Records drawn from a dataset

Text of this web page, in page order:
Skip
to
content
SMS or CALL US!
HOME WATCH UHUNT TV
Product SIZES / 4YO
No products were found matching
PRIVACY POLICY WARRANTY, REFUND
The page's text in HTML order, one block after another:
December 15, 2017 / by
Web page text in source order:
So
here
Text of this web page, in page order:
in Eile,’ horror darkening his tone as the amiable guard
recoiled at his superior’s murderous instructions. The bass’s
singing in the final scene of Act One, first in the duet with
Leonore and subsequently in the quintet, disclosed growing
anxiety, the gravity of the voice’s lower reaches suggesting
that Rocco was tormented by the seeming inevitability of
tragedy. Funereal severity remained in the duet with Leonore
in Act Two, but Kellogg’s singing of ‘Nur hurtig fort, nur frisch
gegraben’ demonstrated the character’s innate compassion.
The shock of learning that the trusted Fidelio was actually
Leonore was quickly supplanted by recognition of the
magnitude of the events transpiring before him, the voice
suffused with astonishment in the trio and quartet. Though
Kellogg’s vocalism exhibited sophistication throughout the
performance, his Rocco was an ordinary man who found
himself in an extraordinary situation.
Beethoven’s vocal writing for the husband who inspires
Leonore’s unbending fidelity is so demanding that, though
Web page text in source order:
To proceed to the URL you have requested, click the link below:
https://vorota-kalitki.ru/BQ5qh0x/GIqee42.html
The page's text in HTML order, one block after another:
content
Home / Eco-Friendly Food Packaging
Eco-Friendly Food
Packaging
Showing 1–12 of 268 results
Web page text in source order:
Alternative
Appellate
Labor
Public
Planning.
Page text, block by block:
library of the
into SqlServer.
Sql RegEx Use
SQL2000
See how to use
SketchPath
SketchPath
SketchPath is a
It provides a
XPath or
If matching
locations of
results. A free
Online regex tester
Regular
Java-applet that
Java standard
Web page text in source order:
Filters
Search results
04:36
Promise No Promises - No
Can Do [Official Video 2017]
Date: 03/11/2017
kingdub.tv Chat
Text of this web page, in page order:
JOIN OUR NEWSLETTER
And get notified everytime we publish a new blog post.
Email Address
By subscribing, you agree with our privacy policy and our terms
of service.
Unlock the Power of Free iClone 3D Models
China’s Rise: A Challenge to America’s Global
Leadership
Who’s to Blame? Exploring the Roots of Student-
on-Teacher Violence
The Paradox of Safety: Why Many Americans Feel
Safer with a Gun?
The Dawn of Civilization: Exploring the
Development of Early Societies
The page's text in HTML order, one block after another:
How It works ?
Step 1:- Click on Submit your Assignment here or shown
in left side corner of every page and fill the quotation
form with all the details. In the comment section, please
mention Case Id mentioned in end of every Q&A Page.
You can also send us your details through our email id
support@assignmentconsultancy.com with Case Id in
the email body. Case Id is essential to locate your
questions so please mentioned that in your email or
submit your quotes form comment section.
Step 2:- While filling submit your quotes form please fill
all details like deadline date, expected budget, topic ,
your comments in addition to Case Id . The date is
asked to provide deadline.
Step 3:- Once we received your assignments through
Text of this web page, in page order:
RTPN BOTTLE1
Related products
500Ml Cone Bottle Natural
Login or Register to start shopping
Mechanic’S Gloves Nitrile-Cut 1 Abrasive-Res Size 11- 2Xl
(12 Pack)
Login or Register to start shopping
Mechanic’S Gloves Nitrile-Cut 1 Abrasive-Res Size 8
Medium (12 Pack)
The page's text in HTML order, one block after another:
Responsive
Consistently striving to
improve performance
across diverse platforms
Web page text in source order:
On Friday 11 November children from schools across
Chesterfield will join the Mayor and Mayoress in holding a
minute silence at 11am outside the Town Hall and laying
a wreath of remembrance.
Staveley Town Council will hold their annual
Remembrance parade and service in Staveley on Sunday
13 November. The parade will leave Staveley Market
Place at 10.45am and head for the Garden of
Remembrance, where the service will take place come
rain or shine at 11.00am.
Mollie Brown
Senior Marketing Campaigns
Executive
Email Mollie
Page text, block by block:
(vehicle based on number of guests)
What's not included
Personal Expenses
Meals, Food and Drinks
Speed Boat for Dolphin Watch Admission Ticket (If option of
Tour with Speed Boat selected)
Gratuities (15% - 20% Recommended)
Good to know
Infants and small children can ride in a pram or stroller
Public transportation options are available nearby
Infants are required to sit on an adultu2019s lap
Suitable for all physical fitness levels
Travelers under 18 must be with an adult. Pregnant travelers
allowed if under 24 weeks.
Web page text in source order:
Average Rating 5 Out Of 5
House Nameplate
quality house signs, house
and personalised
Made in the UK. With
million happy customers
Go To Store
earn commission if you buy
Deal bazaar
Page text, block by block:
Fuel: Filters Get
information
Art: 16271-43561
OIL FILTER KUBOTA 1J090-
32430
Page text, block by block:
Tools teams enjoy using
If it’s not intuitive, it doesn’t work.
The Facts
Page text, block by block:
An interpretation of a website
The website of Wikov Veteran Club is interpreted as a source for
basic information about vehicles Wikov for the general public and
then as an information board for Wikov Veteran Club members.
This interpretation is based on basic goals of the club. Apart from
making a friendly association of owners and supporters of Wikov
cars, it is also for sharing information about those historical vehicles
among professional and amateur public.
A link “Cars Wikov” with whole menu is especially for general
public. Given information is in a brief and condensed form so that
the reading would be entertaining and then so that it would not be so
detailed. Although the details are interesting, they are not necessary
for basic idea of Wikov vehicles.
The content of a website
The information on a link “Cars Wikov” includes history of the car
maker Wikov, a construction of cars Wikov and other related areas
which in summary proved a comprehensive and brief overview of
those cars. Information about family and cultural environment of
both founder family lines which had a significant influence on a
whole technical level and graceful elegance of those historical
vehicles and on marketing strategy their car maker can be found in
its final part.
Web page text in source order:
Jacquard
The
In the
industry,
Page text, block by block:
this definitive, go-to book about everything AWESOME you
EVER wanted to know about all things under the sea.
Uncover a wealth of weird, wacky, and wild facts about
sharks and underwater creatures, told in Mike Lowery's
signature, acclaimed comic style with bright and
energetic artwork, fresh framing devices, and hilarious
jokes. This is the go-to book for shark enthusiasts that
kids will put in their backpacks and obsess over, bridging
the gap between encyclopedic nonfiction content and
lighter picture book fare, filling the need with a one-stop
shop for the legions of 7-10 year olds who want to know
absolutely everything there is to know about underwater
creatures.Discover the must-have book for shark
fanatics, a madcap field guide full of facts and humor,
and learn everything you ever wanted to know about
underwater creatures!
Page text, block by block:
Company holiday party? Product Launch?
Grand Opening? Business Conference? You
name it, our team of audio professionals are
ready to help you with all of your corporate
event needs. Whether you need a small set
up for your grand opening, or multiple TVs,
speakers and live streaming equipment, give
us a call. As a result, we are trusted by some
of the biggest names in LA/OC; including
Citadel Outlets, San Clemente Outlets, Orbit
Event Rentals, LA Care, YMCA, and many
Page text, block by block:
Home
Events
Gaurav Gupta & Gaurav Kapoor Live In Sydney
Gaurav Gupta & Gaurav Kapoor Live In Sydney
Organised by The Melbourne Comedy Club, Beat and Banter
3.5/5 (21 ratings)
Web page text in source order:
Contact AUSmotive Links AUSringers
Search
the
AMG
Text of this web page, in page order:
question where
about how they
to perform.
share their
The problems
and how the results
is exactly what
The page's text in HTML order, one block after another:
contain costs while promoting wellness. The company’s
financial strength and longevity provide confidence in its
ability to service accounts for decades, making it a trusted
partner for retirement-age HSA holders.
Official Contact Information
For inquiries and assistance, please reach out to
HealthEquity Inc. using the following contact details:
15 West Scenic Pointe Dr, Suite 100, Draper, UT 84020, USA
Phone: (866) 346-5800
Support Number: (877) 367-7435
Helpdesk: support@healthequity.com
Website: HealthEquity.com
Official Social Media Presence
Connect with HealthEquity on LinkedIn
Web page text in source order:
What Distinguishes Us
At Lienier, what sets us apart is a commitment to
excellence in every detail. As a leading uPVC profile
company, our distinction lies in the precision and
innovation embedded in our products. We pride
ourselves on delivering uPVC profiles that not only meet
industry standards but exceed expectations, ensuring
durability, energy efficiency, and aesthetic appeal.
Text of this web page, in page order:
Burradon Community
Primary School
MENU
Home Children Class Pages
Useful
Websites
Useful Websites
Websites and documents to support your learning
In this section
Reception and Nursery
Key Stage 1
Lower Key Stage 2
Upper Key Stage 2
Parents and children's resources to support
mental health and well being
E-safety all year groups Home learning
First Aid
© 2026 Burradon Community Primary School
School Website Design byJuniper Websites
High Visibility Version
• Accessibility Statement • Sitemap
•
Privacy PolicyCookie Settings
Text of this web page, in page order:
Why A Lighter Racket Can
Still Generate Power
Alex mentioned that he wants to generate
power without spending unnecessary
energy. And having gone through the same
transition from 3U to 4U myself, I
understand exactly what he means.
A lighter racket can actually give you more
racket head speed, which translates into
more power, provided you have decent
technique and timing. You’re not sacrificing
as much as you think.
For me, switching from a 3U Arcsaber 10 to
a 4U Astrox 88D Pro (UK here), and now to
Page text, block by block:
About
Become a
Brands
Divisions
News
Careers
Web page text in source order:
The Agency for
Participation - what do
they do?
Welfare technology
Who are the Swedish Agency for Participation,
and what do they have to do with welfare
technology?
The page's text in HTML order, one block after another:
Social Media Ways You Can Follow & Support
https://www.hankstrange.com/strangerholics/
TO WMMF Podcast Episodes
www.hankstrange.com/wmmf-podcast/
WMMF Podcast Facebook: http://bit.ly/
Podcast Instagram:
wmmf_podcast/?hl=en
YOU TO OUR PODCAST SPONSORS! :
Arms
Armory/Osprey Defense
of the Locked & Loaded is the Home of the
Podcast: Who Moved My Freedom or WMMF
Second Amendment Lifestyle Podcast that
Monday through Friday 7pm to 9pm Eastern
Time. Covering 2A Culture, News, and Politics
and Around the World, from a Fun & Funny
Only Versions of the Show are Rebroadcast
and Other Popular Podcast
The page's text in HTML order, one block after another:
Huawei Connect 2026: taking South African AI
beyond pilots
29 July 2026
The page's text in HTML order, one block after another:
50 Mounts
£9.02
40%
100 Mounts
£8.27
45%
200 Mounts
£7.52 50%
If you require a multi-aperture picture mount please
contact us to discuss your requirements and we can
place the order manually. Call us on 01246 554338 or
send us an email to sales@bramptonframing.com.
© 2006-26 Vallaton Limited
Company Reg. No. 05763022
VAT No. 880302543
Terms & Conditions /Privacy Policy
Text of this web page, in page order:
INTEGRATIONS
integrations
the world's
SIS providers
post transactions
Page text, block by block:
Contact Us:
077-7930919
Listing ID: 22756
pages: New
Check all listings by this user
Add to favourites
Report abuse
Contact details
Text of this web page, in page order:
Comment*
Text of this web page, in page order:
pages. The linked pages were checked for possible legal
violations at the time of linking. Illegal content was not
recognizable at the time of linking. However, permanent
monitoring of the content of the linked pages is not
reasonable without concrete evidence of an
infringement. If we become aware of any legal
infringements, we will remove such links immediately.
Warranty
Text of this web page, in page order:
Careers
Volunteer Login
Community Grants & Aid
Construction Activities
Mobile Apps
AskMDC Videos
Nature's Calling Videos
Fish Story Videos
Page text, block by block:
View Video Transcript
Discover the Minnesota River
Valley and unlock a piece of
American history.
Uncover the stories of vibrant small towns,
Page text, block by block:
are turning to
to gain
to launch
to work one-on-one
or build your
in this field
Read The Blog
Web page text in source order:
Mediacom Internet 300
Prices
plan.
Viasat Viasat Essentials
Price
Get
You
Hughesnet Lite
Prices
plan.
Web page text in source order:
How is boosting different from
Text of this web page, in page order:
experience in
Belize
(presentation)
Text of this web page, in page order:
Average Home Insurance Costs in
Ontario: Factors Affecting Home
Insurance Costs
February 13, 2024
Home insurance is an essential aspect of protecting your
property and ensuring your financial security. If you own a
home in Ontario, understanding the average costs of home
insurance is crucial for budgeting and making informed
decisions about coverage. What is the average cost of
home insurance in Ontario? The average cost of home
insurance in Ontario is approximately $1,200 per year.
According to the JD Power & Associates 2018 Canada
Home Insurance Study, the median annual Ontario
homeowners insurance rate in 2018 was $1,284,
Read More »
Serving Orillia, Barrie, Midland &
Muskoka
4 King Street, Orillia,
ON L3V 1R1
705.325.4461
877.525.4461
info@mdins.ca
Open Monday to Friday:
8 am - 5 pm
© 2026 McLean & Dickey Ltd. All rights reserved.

WHAT IS BEING ASKED: All lines above that include the word "uPVC" should be located and copied.

THE ANSWER:
excellence in every detail. As a leading uPVC profile
ourselves on delivering uPVC profiles that not only meet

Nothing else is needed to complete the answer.